* Entries shown:

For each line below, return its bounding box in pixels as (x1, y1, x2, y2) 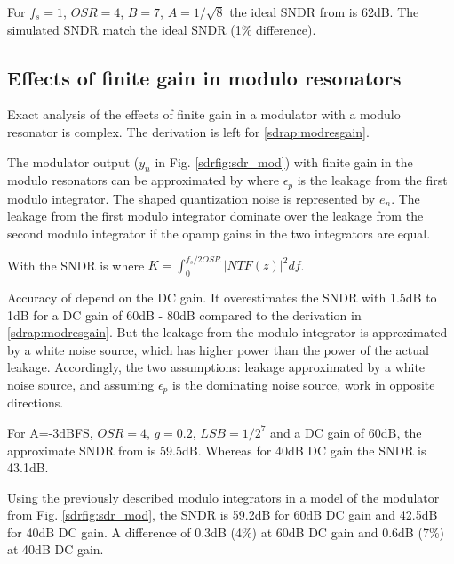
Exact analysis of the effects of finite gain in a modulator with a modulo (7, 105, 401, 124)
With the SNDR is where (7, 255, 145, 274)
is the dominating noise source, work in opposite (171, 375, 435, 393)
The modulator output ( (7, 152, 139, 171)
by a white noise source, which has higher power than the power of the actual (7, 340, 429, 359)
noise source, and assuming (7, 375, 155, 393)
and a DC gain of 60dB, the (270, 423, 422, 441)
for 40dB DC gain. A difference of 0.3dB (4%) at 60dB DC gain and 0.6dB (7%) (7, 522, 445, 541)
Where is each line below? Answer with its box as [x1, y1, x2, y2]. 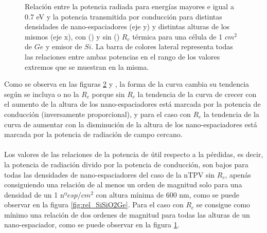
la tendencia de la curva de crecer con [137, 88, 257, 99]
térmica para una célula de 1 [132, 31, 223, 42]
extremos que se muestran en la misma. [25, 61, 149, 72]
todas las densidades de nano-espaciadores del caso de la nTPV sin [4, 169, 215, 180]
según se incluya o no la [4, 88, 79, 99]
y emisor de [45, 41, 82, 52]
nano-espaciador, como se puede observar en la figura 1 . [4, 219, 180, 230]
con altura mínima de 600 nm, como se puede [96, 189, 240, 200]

...

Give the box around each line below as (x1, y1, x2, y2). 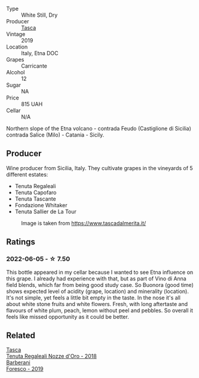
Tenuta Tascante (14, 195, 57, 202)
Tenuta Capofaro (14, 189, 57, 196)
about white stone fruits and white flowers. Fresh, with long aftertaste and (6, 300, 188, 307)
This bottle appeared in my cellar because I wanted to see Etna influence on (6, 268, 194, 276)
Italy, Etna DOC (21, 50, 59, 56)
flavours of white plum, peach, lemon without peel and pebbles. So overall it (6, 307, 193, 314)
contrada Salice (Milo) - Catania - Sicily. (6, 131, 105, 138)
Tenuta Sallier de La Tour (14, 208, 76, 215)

==

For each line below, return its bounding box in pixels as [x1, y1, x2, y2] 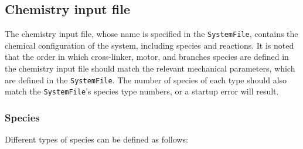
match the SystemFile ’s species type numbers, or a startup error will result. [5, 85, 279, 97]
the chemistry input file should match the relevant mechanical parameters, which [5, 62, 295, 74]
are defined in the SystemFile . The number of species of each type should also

* Task statement: Starting with the line above that holds "Exact analysis of" and stopping with the line that holds "The modulator output ( (7, 152, 139, 171)", reproduce each line exactly, omitting all other lines.

* Task answer:
Exact analysis of the effects of finite gain in a modulator with a modulo (7, 105, 401, 124)
With the SNDR is where (7, 255, 145, 274)
is the dominating noise source, work in opposite (171, 375, 435, 393)
The modulator output ( (7, 152, 139, 171)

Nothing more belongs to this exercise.